* [What the task asks]: Transcribe the data underneath exactly. No images belong in your version.

* [Data for this exercise]:
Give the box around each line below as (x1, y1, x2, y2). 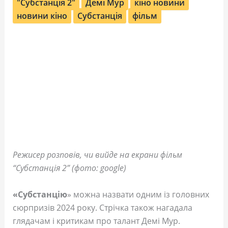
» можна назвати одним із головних (67, 188, 209, 200)
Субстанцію (17, 188, 67, 200)
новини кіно (16, 10, 67, 21)
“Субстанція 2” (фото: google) (12, 162, 126, 174)
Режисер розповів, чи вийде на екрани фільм (12, 149, 182, 161)
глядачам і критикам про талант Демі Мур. (12, 215, 180, 226)
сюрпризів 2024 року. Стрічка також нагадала (12, 202, 192, 213)
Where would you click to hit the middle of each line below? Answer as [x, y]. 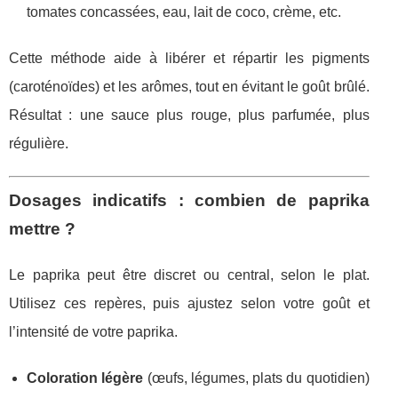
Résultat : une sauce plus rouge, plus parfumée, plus [189, 115]
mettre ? [42, 229]
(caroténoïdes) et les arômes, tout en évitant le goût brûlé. [189, 87]
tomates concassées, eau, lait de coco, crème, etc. [184, 12]
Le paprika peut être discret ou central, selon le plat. [189, 275]
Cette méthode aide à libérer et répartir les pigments [189, 59]
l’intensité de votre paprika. [93, 332]
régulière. [39, 144]
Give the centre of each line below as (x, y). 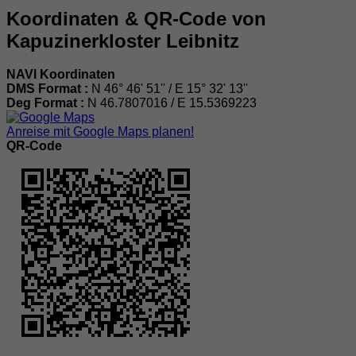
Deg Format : (47, 103)
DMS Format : (49, 89)
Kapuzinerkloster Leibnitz (123, 41)
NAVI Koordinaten (61, 75)
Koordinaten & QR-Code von (136, 18)
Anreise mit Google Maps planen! (100, 132)
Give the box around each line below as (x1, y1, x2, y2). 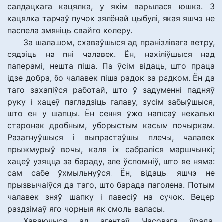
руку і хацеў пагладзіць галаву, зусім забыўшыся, (7, 97, 215, 107)
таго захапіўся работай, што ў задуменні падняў (7, 85, 215, 95)
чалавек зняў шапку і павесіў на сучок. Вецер (7, 192, 215, 202)
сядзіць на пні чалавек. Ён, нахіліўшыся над (7, 49, 215, 59)
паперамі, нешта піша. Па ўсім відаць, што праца (7, 61, 215, 71)
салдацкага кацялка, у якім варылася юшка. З (7, 1, 215, 11)
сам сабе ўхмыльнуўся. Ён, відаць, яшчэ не (7, 168, 215, 178)
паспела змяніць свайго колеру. (7, 25, 132, 35)
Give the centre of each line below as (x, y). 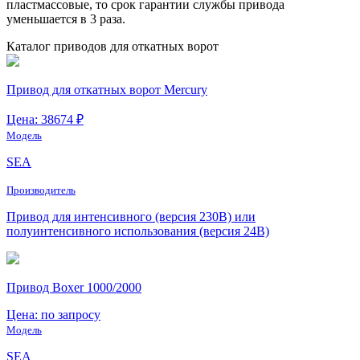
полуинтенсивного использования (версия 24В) (138, 231)
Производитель (41, 190)
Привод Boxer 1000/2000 (74, 287)
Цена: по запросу (53, 314)
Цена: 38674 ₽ (45, 119)
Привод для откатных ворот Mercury (107, 89)
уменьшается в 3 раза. (66, 18)
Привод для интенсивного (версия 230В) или (131, 216)
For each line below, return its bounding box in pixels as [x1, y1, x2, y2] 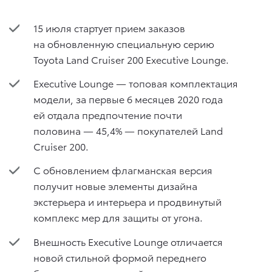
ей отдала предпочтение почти [33, 107, 182, 122]
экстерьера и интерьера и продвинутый [33, 194, 222, 209]
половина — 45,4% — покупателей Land [33, 123, 223, 138]
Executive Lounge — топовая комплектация [33, 76, 238, 90]
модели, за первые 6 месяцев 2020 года [33, 92, 223, 106]
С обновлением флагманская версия [33, 163, 212, 177]
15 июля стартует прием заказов [33, 20, 185, 35]
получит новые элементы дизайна [33, 178, 197, 193]

* [Answer]:
Give the box around each line below as (x1, y1, x2, y2). 
» можна назвати одним із головних (67, 188, 209, 200)
Субстанцію (17, 188, 67, 200)
новини кіно (16, 10, 67, 21)
“Субстанція 2” (фото: google) (12, 162, 126, 174)
Режисер розповів, чи вийде на екрани фільм (12, 149, 182, 161)
глядачам і критикам про талант Демі Мур. (12, 215, 180, 226)
сюрпризів 2024 року. Стрічка також нагадала (12, 202, 192, 213)
Where would you click to hit the middle of each line below? Answer as [x, y]. 
Résultat : une sauce plus rouge, plus parfumée, plus [189, 115]
mettre ? [42, 229]
(caroténoïdes) et les arômes, tout en évitant le goût brûlé. [189, 87]
tomates concassées, eau, lait de coco, crème, etc. [184, 12]
Le paprika peut être discret ou central, selon le plat. [189, 275]
Cette méthode aide à libérer et répartir les pigments [189, 59]
l’intensité de votre paprika. [93, 332]
régulière. [39, 144]
Give the centre of each line below as (x, y). 
Deg Format : (47, 103)
DMS Format : (49, 89)
Kapuzinerkloster Leibnitz (123, 41)
NAVI Koordinaten (61, 75)
Koordinaten & QR-Code von (136, 18)
Anreise mit Google Maps planen! (100, 132)
Give the box around each line below as (x1, y1, x2, y2). 
руку і хацеў пагладзіць галаву, зусім забыўшыся, (7, 97, 215, 107)
таго захапіўся работай, што ў задуменні падняў (7, 85, 215, 95)
чалавек зняў шапку і павесіў на сучок. Вецер (7, 192, 215, 202)
сядзіць на пні чалавек. Ён, нахіліўшыся над (7, 49, 215, 59)
паперамі, нешта піша. Па ўсім відаць, што праца (7, 61, 215, 71)
салдацкага кацялка, у якім варылася юшка. З (7, 1, 215, 11)
сам сабе ўхмыльнуўся. Ён, відаць, яшчэ не (7, 168, 215, 178)
паспела змяніць свайго колеру. (7, 25, 132, 35)
Give the centre of each line below as (x, y). 
полуинтенсивного использования (версия 24В) (138, 231)
Производитель (41, 190)
Привод Boxer 1000/2000 (74, 287)
Цена: по запросу (53, 314)
Цена: 38674 ₽ (45, 119)
Привод для откатных ворот Mercury (107, 89)
уменьшается в 3 раза. (66, 18)
Привод для интенсивного (версия 230В) или (131, 216)
For each line below, return its bounding box in pixels as [x1, y1, x2, y2] 
ей отдала предпочтение почти [33, 107, 182, 122]
экстерьера и интерьера и продвинутый [33, 194, 222, 209]
половина — 45,4% — покупателей Land [33, 123, 223, 138]
Executive Lounge — топовая комплектация [33, 76, 238, 90]
модели, за первые 6 месяцев 2020 года [33, 92, 223, 106]
С обновлением флагманская версия [33, 163, 212, 177]
15 июля стартует прием заказов [33, 20, 185, 35]
получит новые элементы дизайна [33, 178, 197, 193]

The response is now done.